- 2 large potatoes, peeled
- 1 cup frozen peas, thawed
- 2 tablespoons (30ml) vegetable oil
- 1/2 teaspoon cumin seeds
- 1 bay leaf, crushed
- 2 large onions, finely chopped
- 500g minced beef
- 4 cloves garlic, finely chopped
- 1 tablespoon ginger, finely grated
- 1/2 teaspoon ground black pepper
- 1 1/2 teaspoons salt
- 1 teaspoon ground cumin
- 1 teaspoon ground coriander
- 1 teaspoon ground turmeric
- 1 teaspoon chilli powder
- 1/2 teaspoon ground cinnamon
- 1/2 teaspoon ground cardamom
- 2 tablespoons chopped coriander leaves
- 2 tablespoons chopped green chillies
- 4 cups (1L) vegetable oil for deep frying
- 500g package filo pastry
Prep:20min › Cook:40min › Ready in:1hr
- Bring a medium saucepan of lightly salted water to a boil. Stir in potatoes and peas. Cook until potatoes are tender but still firm, about 15 minutes. Drain, mash together and set aside.
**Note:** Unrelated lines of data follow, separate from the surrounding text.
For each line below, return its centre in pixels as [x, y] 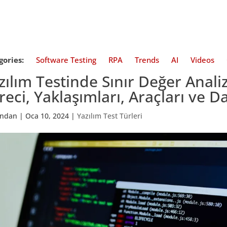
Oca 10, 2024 [47, 116]
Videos [203, 60]
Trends [147, 60]
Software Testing [66, 60]
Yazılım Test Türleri [110, 116]
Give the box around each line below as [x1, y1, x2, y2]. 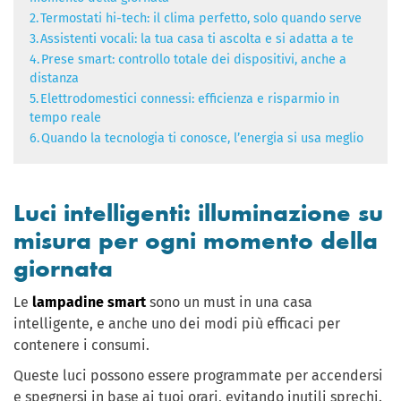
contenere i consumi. [13, 337, 149, 354]
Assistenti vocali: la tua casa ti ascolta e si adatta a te [40, 31, 354, 47]
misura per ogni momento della [13, 226, 378, 256]
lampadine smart [32, 294, 149, 311]
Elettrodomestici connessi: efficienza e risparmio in [40, 91, 339, 107]
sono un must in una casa [149, 294, 312, 311]
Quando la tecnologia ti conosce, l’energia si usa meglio [41, 131, 363, 147]
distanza [30, 71, 79, 87]
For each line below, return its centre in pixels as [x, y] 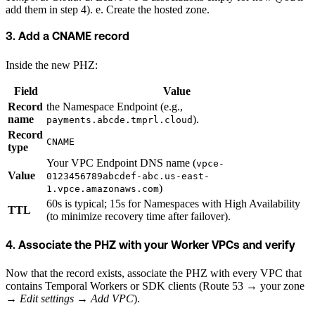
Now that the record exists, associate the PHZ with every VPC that [154, 274]
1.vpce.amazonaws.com [103, 188]
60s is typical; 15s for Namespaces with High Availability [173, 203]
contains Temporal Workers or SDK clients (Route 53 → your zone [155, 286]
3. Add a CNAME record [67, 38]
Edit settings [47, 299]
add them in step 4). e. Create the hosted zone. [108, 9]
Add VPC [112, 299]
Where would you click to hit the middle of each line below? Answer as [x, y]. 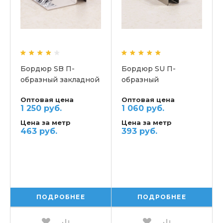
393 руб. [139, 131]
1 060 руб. [143, 108]
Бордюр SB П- [48, 68]
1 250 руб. [41, 108]
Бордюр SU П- [149, 68]
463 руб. [39, 131]
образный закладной [60, 79]
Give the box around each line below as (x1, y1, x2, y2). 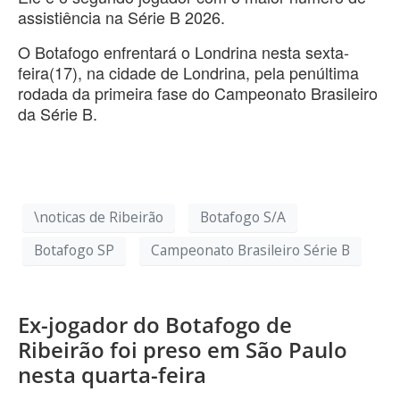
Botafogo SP (34, 240, 114, 261)
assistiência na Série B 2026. (18, 4, 225, 29)
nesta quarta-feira (18, 359, 206, 389)
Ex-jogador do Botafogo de (18, 309, 292, 339)
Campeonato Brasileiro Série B (151, 240, 350, 261)
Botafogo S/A (200, 207, 286, 228)
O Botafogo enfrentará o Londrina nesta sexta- (18, 39, 349, 63)
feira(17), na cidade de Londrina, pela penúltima (18, 60, 359, 84)
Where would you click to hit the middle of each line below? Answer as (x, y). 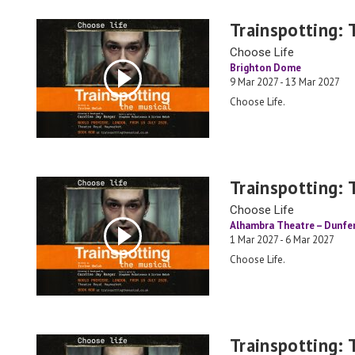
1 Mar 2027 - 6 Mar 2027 (282, 240)
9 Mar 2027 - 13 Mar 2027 (285, 82)
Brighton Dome (265, 68)
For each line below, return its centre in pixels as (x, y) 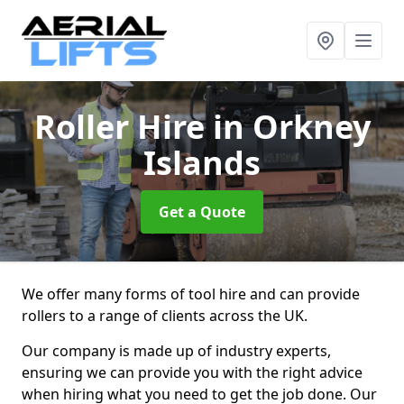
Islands (202, 163)
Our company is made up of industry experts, (176, 351)
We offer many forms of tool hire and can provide (191, 294)
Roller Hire (123, 127)
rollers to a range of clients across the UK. (165, 316)
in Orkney (291, 127)
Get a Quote (202, 212)
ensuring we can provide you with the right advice (192, 372)
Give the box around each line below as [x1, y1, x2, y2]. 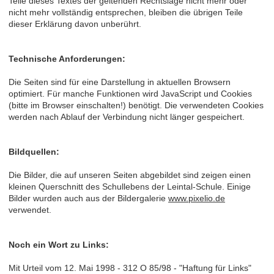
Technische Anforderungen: [9, 53, 125, 64]
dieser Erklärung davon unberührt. [9, 18, 141, 29]
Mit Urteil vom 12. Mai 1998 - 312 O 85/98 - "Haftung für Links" [9, 262, 251, 273]
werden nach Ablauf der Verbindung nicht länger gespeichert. [9, 111, 245, 122]
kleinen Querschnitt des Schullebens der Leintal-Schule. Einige [9, 181, 251, 191]
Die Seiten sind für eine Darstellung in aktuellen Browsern [9, 76, 231, 87]
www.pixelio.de [168, 193, 225, 203]
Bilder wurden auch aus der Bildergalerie [9, 193, 168, 203]
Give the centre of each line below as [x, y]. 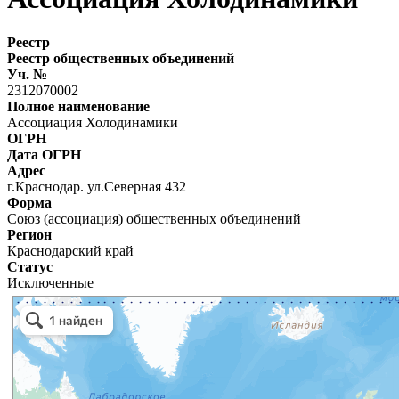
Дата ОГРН [44, 154]
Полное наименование [78, 106]
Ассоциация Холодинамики [93, 122]
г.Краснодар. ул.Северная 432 [97, 186]
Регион [29, 234]
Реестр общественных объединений [121, 58]
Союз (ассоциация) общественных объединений [154, 218]
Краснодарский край [70, 250]
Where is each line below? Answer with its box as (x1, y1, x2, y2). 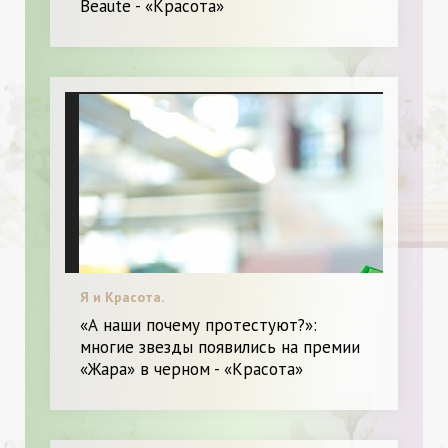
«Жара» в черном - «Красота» (80, 357, 303, 380)
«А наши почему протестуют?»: (80, 313, 317, 336)
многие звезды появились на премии (80, 335, 360, 358)
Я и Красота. (80, 287, 164, 306)
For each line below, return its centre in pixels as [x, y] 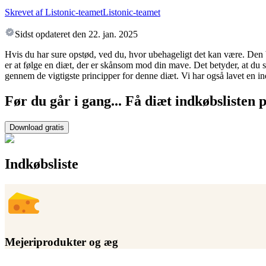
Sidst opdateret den [50, 34]
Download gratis [37, 128]
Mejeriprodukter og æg [61, 242]
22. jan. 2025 [113, 34]
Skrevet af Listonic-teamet [54, 12]
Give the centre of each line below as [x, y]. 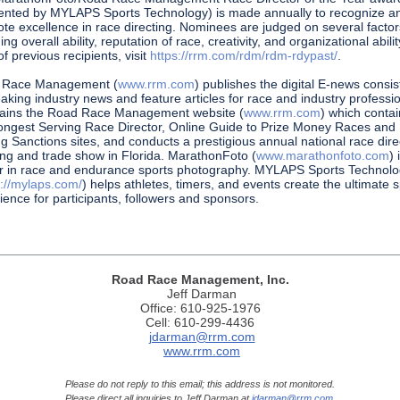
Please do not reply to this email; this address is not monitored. [200, 384]
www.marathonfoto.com [323, 155]
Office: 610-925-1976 [200, 308]
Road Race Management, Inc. [200, 279]
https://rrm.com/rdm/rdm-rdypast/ [244, 55]
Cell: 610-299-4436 [200, 322]
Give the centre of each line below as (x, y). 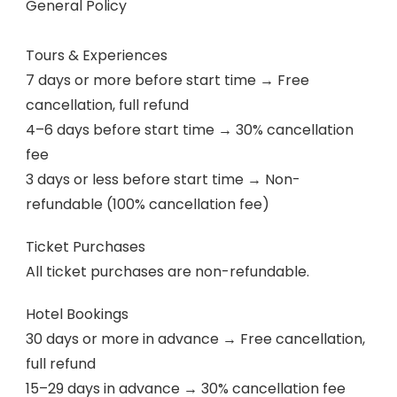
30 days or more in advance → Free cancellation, (195, 339)
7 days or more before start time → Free (167, 80)
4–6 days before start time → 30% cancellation (190, 130)
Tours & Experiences (97, 55)
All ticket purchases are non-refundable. (167, 272)
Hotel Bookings (77, 314)
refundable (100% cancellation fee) (148, 204)
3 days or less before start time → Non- (163, 179)
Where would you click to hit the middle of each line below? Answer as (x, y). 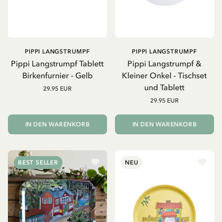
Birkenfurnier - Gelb (57, 75)
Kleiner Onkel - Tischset (165, 75)
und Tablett (165, 87)
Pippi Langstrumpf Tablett (57, 63)
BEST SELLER (38, 162)

- In a large saucepan over medium high heat, heat 2 tablespoons oil and brown cumin seeds and bay leaf. Add onions and minced beef and cook, stirring until onions are soft and beef is evenly brown, about 5 minutes. Add garlic, ginger, pepper, salt, cumin, coriander, turmeric, chilli powder, cinnamon and cardamom and mix well. Stir in the mashed potato mixture, then remove from heat and chill in the refrigerator for 1 hour, or until cool.
- Heat oil in a large, heavy saucepan over high heat.
- Mix coriander and green chillies through the potato and beef mixture. Cut the filo sheets into 9x30cm strips. Use two strips at a time, keeping the rest covered with a clean damp cloth. Place about 1 tablespoon of the mixture on to the bottom corner of the 2 stacked filo strips and fold the end of the pastry over the filling making a triangular shape. Continue folding up the strip to the top, alternating diagonal and straight folds, and press edges together with moistened fingers.
- In small batches, fry samosas until golden brown, about 3 minutes. Drain on paper towels and serve warm.